Preparation and Input The sheer complexity of Prime Editing requires meticulous preparation before a single cell is touched.

Design Steps: We must use software to design the pegRNA. This includes choosing a Primer Binding Site (PBS) (which tells the editor where to start) and an RT template (which contains the actual “fix” for the nitrogen receptor).

Inputs:

The Prime Editor Construct: Usually delivered as a plasmid or mRNA encoding the Cas9-RT fusion protein.

The pegRNA: The custom RNA sequence that “searches and replaces.”

Delivery System: For plants, we often use Agrobacterium-mediated transformation or Biolistics (a “gene gun”) to shoot these components into the plant tissue.

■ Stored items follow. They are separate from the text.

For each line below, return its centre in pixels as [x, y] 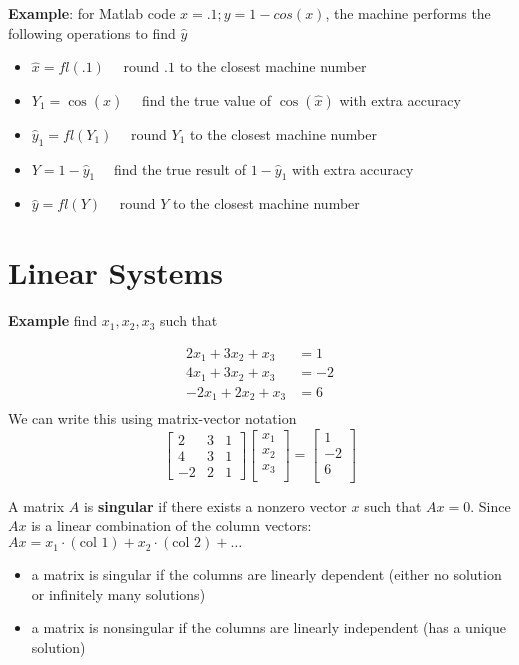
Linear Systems [116, 272]
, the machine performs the [408, 13]
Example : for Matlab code [92, 13]
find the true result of [179, 168]
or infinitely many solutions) [118, 593]
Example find [53, 320]
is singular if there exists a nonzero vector [215, 505]
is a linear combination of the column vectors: [171, 525]

Target Cells: Embryogenic callus cells from the wheat plant, which can be grown back into a whole, fertile plant.

Limitations: Efficiency and Precision Although Prime Editing is highly precise, it is not yet perfect:

Efficiency: In many plant species, the editing efficiency is still quite low (often <10%). Getting the “search-and-replace” to actually stick across millions of cells remains a bottleneck.

Size Constraints: Because the Prime Editor protein is so large, it is difficult to pack into some delivery vehicles.

Target Range: The editor must be near a specific sequence called a PAM site. If the receptor gene we want to edit isn’t near a PAM, the tool is effectively “blind” to that location.